ACTIVITY - Return each record word for word, keeping none of its pictures.

THE DATA -

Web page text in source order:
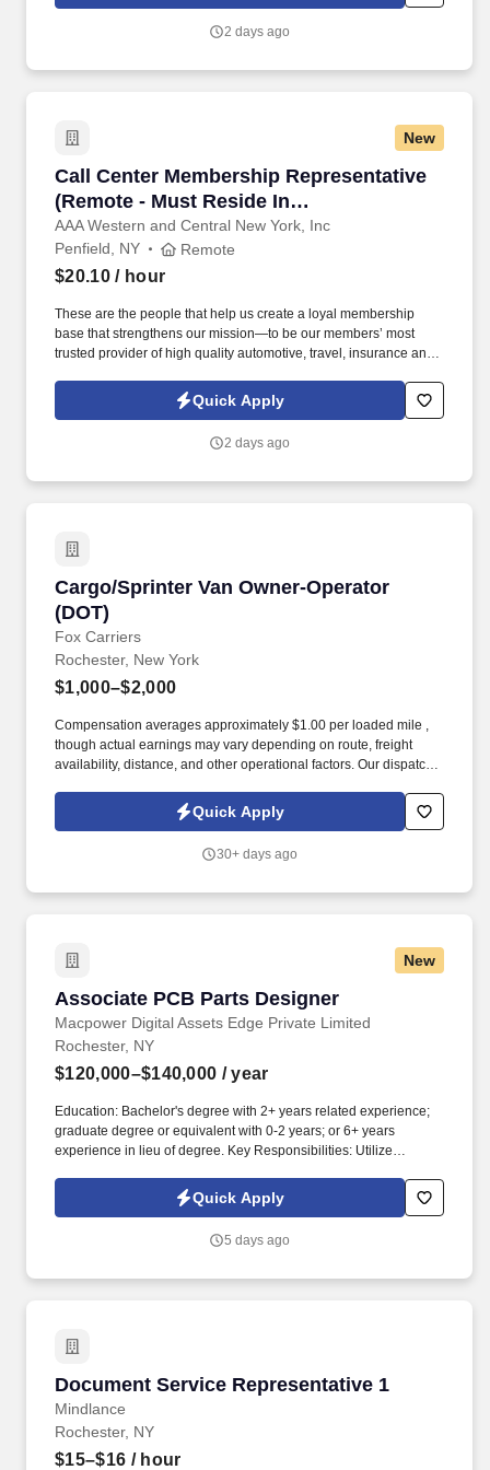
2 days ago
New
Call Center Membership Representative
(Remote - Must Reside In
Rochester/Finger Lakes Region)
AAA Western and Central New York, Inc
Call Center Membership Representative
Penfield, NY Remote
$20.10/ hour
These are the people that help us create a loyal membership
base that strengthens our mission—to be our members’ most
trusted provider of high quality automotive, travel, insurance and
peace of mind, value and convenience. 25% Sales Per Call &
Revenue Growth : Educate members on AAA membership
conversations that add value to the interaction.
Quick Apply
2 days ago
Cargo/Sprinter Van Owner-Operator
(DOT)
Fox Carriers
Cargo/Sprinter Van Owner-Operator (DOT)
Rochester, New York
$1,000–$2,000
Compensation averages approximately $1.00 per loaded mile ,
though actual earnings may vary depending on route, freight
availability, distance, and other operational factors. Our dispatch
routes to maximize your weekly revenue, whether you want to
work full-time or part-time.
Quick Apply
30+ days ago
New
Associate PCB Parts Designer
Macpower Digital Assets Edge Private Limited
Associate PCB Parts Designer
Rochester, NY
$120,000–$140,000 / year
Education: Bachelor's degree with 2+ years related experience;
graduate degree or equivalent with 0-2 years; or 6+ years
experience in lieu of degree. Key Responsibilities: Utilize
AutoCAD mechanical software.Quick Apply
5 days ago
Document Service Representative 1
Mindlance
Document Service Representative 1
Rochester, NY
$15–$16 / hour

SOLUTION TO THIS EXERCISE -
Web page text in source order:
2 days ago
New
Call Center Membership Representative
(Remote - Must Reside In
Rochester/Finger Lakes Region)
AAA Western and Central New York, Inc
Call Center Membership Representative
Penfield, NY Remote
$20.10/ hour
These are the people that help us create a loyal membership
base that strengthens our mission—to be our members’ most
trusted provider of high quality automotive, travel, insurance and
peace of mind, value and convenience. 25% Sales Per Call &
Revenue Growth : Educate members on AAA membership
conversations that add value to the interaction.
Quick Apply
2 days ago
Cargo/Sprinter Van Owner-Operator
(DOT)
Fox Carriers
Cargo/Sprinter Van Owner-Operator (DOT)
Rochester, New York
$1,000–$2,000
Compensation averages approximately $1.00 per loaded mile ,
though actual earnings may vary depending on route, freight
availability, distance, and other operational factors. Our dispatch
routes to maximize your weekly revenue, whether you want to
work full-time or part-time.
Quick Apply
30+ days ago
New
Associate PCB Parts Designer
Macpower Digital Assets Edge Private Limited
Associate PCB Parts Designer
Rochester, NY
$120,000–$140,000 / year
Education: Bachelor's degree with 2+ years related experience;
graduate degree or equivalent with 0-2 years; or 6+ years
experience in lieu of degree. Key Responsibilities: Utilize
AutoCAD mechanical software.Quick Apply
5 days ago
Document Service Representative 1
Mindlance
Document Service Representative 1
Rochester, NY
$15–$16 / hour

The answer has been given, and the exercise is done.